I saw a short-haired girl with a nose spike standing in the crowd and shouted: "Wait for the people behind, let's go together." I saw an older sister in her forties standing on the sidewalk passionately complaining about the government's oppression of the people, complaining This country accuses the party and accuses Baozi of letting Baozi step down. Immediately there was a louder male voice in the crowd telling her to "shut up and stop shouting". One minute people gathered around her and held up their phones, the next minute people farther away were whispering: "This is too dangerous."


I heard "Don't arrest people" coming from behind. Everyone who was originally loose rushed over at once, shouting "Don't arrest people" and "Don't hit people", and surrounded the police car. The surrounded policemen loudly explained to the crowd that they "didn't arrest anyone, didn't beat anyone, and they all dispersed."


I saw a U-turn and walked for a while, and some people in the crowd slowly left. The cyclists were the first to leave, with their backs to the crowd and away from the barrier line pulled up by the police. Then the people who were separated by the white fence also dispersed.


A few plainclothes policemen mixed in excitedly clapped their hands and shouted "go home" energetically, like a driver of a black car on the side of the road shouting "get in the car" while pulling a job, like a shepherd driving sheep back to the sheep pen.
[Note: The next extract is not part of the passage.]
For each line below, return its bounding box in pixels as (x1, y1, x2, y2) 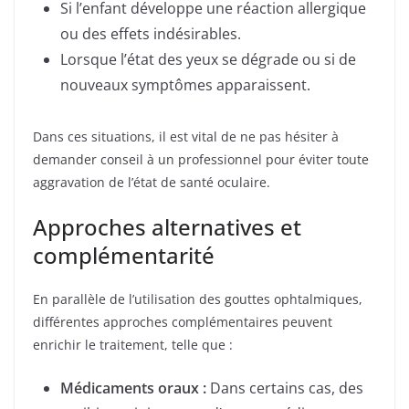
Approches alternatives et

I saw my good friend was furious: "Are you herding sheep? If you want to go, go!"


I saw plainclothes policemen shouting in the crowd, and uniformed policemen shouting outside the crowd. The crowd dispersed slowly. People scattered in four directions: those who stopped at the same place to say goodbye to their friends, those who continued to walk towards Liangmaqiao Subway Station, and those who turned back and wandered the way they came from.


I saw how weak we are. Those voices that have been shouted countless times on the Internet suddenly sounded on the real streets, and we couldn't believe it; when some common sense about freedom was shouted out by others, we couldn't believe it.


This night, we tried to sing the Internationale together, but couldn't. We wanted to sing do you hear the people singing, but couldn't. We don't have Luo Dayou, Cui Jian, or Bob Dylan. We tried to shout "Sitong Bridge Declaration" together, and when we reached the fourth sentence, our voices weakened.


I see how clumsy we are. We haven't shouted together for so long that we almost forgot how to make a sound. We haven't sung together for so long that we almost forgot how to sing.


I saw the windows of the residential buildings in Xinyuanli were closed tightly, and I saw the darkness of the high-end office buildings in Liangmahe. I saw some cars blocked out and impassable. I saw a lot of police cars with lights flashing but not honking their horns. I saw the leader who appeared on the scene but did not dare to face us directly.


I saw a lot of familiar faces, they made appointments with friends, and they came together, and no one was alone.